* [REQUIRED ACTION] The records must be duplicated exactly, with every picture left out.

EXERCISE INPUT section start

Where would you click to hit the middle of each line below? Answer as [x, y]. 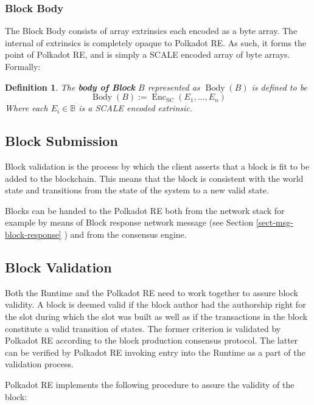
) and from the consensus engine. [125, 234]
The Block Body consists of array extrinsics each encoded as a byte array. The [151, 31]
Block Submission [61, 141]
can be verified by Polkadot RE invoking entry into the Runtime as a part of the [155, 352]
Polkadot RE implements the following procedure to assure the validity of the [150, 384]
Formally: [23, 66]
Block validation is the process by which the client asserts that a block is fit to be [157, 166]
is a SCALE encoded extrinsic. [136, 108]
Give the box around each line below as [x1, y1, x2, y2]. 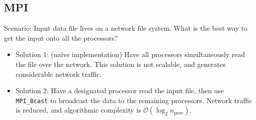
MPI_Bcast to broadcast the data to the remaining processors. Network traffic [15, 95, 253, 105]
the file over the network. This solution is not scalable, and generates [15, 59, 226, 69]
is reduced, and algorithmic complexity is [15, 105, 141, 115]
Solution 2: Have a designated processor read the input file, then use [15, 85, 224, 96]
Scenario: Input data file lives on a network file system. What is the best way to [4, 23, 248, 33]
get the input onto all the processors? [4, 32, 118, 43]
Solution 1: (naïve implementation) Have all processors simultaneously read [15, 49, 245, 60]
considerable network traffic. [15, 68, 102, 79]

EXERCISE INPUT section end

* [YOUR SOLUTION]
Where would you click to hit the middle of each line below? Answer as [x, y]. 
) and from the consensus engine. [125, 234]
The Block Body consists of array extrinsics each encoded as a byte array. The [151, 31]
Block Submission [61, 141]
can be verified by Polkadot RE invoking entry into the Runtime as a part of the [155, 352]
Polkadot RE implements the following procedure to assure the validity of the [150, 384]
Formally: [23, 66]
Block validation is the process by which the client asserts that a block is fit to be [157, 166]
is a SCALE encoded extrinsic. [136, 108]
Give the box around each line below as [x1, y1, x2, y2]. 
MPI_Bcast to broadcast the data to the remaining processors. Network traffic [15, 95, 253, 105]
the file over the network. This solution is not scalable, and generates [15, 59, 226, 69]
is reduced, and algorithmic complexity is [15, 105, 141, 115]
Solution 2: Have a designated processor read the input file, then use [15, 85, 224, 96]
Scenario: Input data file lives on a network file system. What is the best way to [4, 23, 248, 33]
get the input onto all the processors? [4, 32, 118, 43]
Solution 1: (naïve implementation) Have all processors simultaneously read [15, 49, 245, 60]
considerable network traffic. [15, 68, 102, 79]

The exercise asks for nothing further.